Pittsburgh above Philly? I love Pittsburgh but that downtown has not come close to recovering as well as Philly has.
What is this based on? There’s just no way this list is accurate. This is saying Baltimore has basically fully recovered from the pandemic when almost everyone who goes there says that it’s basically a wasteland right now.
Pittsburgh above Philly? I love Pittsburgh but that downtown has not come close to recovering as well as Philly has.
Yeah, I'd have to look into the University of Toronto study more, but Center City District actually released a report just today indicating that average daily downtown population (including commuters and visitors) is now 76% of pre-pandemic levels, much higher than the UT number, even though they both apparently use cellphone location methodology. Stands to reason that a more focused, localized study is more recent and accurate, however:
Quote:
CCD’s other data source, Placer.ai, uses anonymized cellphone location data to estimate daily downtown foot traffic in a broader area from Vine Street to South Street, river to river. According to Placer.ai, Center City’s average daily population increased from a low of 113,600 in April 2020 to 326,000 in December 2022, which is 76% of the pre-pandemic December 2019 level.

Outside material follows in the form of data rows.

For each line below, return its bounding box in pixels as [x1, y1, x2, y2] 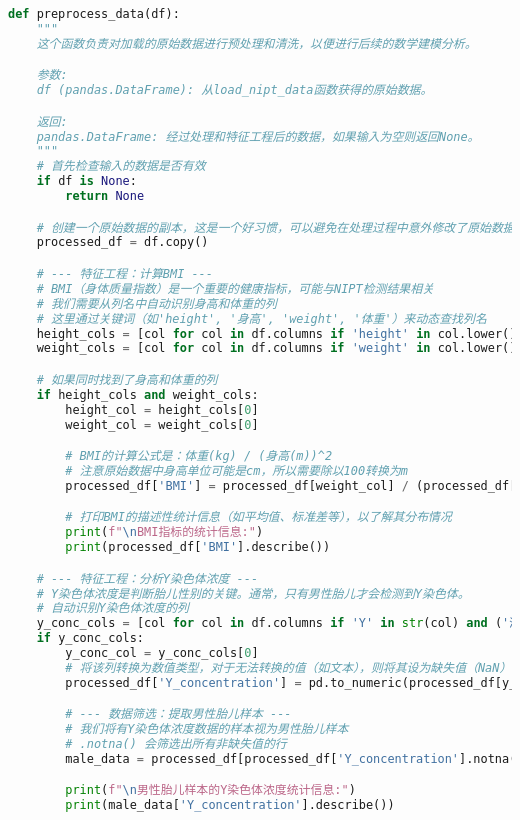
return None [65, 189, 145, 204]
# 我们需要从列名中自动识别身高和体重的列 [36, 296, 277, 311]
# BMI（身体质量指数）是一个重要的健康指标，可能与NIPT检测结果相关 [36, 281, 435, 296]
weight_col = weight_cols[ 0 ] [65, 417, 259, 432]
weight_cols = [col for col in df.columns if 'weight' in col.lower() [36, 341, 517, 356]
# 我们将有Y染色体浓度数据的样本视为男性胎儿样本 [65, 722, 349, 737]
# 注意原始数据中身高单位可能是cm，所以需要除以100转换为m [65, 463, 408, 478]
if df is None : [36, 174, 137, 189]
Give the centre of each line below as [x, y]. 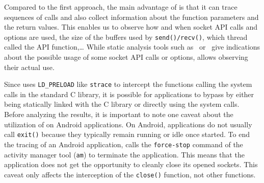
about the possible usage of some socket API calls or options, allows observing [126, 57]
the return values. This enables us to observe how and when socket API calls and [131, 27]
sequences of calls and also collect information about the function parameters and [131, 17]
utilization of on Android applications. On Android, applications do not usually [128, 124]
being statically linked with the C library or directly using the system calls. [122, 104]
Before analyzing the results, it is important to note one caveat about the [119, 114]
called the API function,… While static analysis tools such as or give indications [132, 47]
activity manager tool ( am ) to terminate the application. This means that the [124, 154]

Adding a historical note for non-Philadelphians reading Duderino's post above:
Vine Street, South Street and the Schuylkill and Delaware rivers are the boundaries of the original town of Philadelphia laid out by Thomas Holme for William Penn in 1682 and incorporated as a city in 1701. This is also the area we call "Center City." The Center City (business improvement) District is part of the Central Philadelphia Development Corporation; it provides extra cleaning, safety and visitor services in part of this territory, the part that includes most of the offices and shops. Property owners in this territory pay a property tax surcharge to fund the district.
The CCD's boundaries were drawn in 1987 to exclude the largely residential parts of Center City. The residential population of the CCD has nonetheless risen significantly since its creation, as both a number of older commercial buildings have been converted to apartments or condos and several all-new apartment and condo buildings have been built over the years since its creation. Those buildings include the tallest (599 feet) and second-tallest (~565 feet) residential buildings in the city, both of which welcomed their first residents last year. (Part of the building that housed the Philadelphia magazine offices until Jan. 14 was converted to apartments two years ago.)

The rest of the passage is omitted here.